Okay. And can you remind me, is this kind of like talking-edge where we hear that they are doing individual liquid cooling on each GPU in the data center? Is that the business you have been pitched for, or is it more?
Yes. We can't go into further details on this call here because we have nondisclosure agreements with the customer. We can only say that it is a leading-edge new technology for cooling with that customer that is really, let me say, different to what have been offered in the market so far.
And maybe coming back to the demand situation. If we look at your business in terms of end segments, talking about trucks, ag, construction equipment, and Industrial. Would it be possible for you to highlight or talk about book-to-bill here? Is it fair to assume that much of the drop that we saw sequentially in the book-to-bill in both segments is related to ag and construction equipment, that would be possible for you to kind of give us a ballpark on their book-to-bill walking track?
It's a bit difficult to say, Hampus, in the analysis. I think the book-to-bill that we're showing here is a plant across all our end markets. And not all of them are basically performing at the same level.

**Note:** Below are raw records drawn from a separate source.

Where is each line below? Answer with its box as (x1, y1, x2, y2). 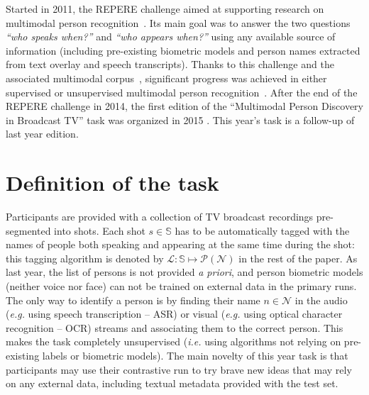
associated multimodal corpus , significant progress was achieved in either (6, 70, 327, 85)
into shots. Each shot (54, 223, 145, 238)
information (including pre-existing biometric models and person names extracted (6, 43, 360, 57)
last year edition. (6, 126, 79, 141)
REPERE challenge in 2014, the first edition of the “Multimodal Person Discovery (6, 99, 363, 113)
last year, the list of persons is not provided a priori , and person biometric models (6, 265, 363, 279)
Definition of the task (6, 168, 219, 197)
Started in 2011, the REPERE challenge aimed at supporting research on (6, 1, 324, 16)
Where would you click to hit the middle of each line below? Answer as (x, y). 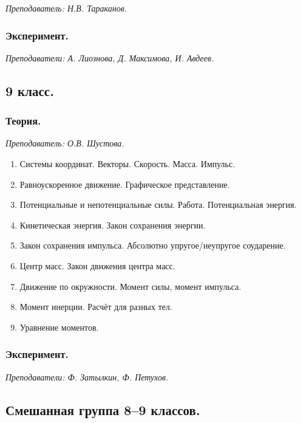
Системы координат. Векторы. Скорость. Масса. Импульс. (127, 163)
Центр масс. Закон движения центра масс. (97, 265)
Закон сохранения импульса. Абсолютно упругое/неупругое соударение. (153, 245)
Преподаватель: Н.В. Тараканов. (66, 8)
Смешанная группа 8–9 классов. (103, 409)
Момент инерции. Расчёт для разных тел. (96, 307)
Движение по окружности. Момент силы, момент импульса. (130, 286)
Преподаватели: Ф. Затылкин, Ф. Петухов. (87, 377)
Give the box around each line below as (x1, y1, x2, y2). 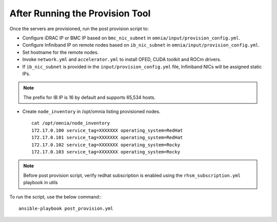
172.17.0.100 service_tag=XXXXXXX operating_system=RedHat (31, 127, 183, 133)
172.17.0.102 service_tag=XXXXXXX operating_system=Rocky (31, 142, 181, 148)
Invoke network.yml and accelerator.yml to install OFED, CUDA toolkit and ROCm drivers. (22, 56, 222, 62)
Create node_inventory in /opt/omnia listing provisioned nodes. (22, 108, 161, 115)
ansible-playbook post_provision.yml (18, 205, 114, 211)
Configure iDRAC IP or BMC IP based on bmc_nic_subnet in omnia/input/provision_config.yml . (22, 35, 241, 41)
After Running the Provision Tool (9, 8, 151, 19)
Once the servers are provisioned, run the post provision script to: (9, 26, 149, 32)
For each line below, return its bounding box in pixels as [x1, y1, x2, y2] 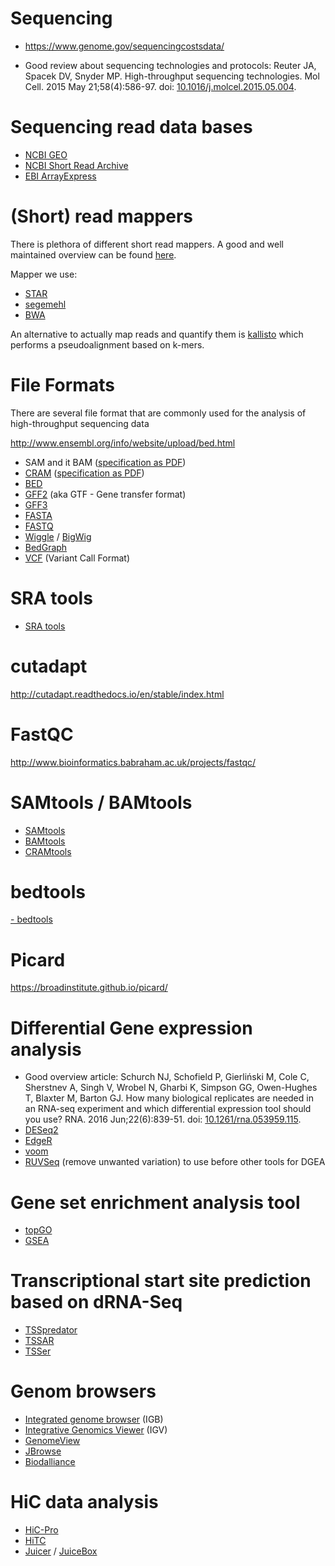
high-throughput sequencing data [10, 417, 150, 429]
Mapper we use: [10, 268, 78, 280]
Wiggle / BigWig [24, 530, 92, 542]
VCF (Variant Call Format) [24, 552, 130, 564]
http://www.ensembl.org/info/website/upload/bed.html [10, 437, 236, 449]
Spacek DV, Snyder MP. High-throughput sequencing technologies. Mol [24, 70, 320, 82]
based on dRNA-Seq [10, 1291, 183, 1314]
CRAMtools [24, 845, 72, 857]
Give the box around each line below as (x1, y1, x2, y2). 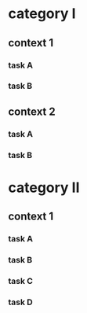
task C (8, 276, 34, 286)
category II (8, 179, 80, 197)
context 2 (8, 105, 56, 118)
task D (8, 296, 33, 307)

But we are waiting permanently also for what our customers publish in those end markets about their book-to-bill ratio. And then we see, obviously, how much it affects us and how much not. But right now, I think the 89% that we have shown in the second quarter is a plant across the different end market segment, which a bit of difficulty to analyze where it exactly comes from, which market.
We do have one more question from Björn Enarson at Danske Bank again.
But coming back to data center, the order that you have announced, and that is for one customer. Is that for their entire installed base, or is this for a few centers? Do you see a roll-up story with this customer? Or is there a potential roll-up story with a similar customer?
It's a new solution, Björn. It's a new solution that this customer brings to the market, very innovative. And so, there's no refurbishment of old data center. It will be a complete new technology that finds its way into the market with this customer. But obviously, it's piggybacking on significant growth expected for liquid cooling overall in data centers. And when you look at the publicly available market information from literally nothing that was liquid cooled 2 years ago. The market right now is expecting that liquid cooling will go up to 30% of total cooling solutions and data centers. And obviously, that customer with that solution is obviously riding on that wave of technology and market trend, which is helping us, obviously, to get into that market. But as back to Mats question here as well, we're obviously looking to expand beyond that one customer, but we need to learn that market.
Yes. It will be interesting to follow.
There are no further questions. So back to Martin for any closing remarks.
Yes. Thank you very much. Thanks to all of you for attending our Q2 webcast here on the Concentric interim report. Thanks to all the questions, very constructive questions that have been raised during the session. Thanks to Marcus for the presentation of the financials. And last but not least, also thank you for our audio team that, again, supported us well in the background. We wish you an ongoing nice summer period. Enjoy vacation if you haven't had them yet. And back here in a few months with the next quarter. Have a great day, and thank you very much. Bye-bye.
Thanks all. Bye-bye.
That concludes today's conference call. Thank you for participating. You may now disconnect. Speakers, please stand by.